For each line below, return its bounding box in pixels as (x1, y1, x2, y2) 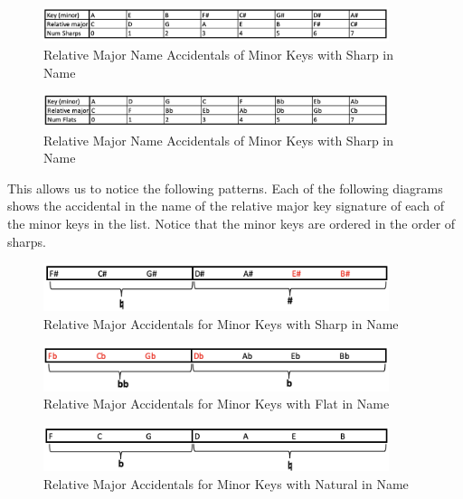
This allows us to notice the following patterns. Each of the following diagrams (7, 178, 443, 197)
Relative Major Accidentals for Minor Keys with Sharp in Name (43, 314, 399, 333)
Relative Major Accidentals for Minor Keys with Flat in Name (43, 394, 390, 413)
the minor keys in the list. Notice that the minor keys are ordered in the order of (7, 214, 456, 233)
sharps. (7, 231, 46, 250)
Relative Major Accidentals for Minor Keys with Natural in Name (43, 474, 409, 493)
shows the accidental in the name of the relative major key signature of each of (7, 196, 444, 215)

== == ==

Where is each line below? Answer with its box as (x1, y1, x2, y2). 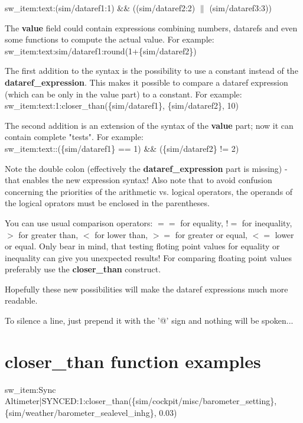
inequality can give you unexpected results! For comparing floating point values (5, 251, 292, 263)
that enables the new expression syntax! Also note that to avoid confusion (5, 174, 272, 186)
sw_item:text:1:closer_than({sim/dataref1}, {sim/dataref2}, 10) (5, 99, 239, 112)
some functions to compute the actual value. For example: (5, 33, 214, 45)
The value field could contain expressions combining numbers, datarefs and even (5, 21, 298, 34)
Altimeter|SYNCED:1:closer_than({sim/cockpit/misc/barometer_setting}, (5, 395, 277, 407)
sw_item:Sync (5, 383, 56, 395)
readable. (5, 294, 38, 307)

== == ==

» WORK TO BE COMPLETED
Which lines above contain the word "Accidentals"? Copy all of them.

» SOLUTION TO THIS TASK
Relative Major Accidentals for Minor Keys with Sharp in Name (43, 314, 399, 333)
Relative Major Accidentals for Minor Keys with Flat in Name (43, 394, 390, 413)
Relative Major Accidentals for Minor Keys with Natural in Name (43, 474, 409, 493)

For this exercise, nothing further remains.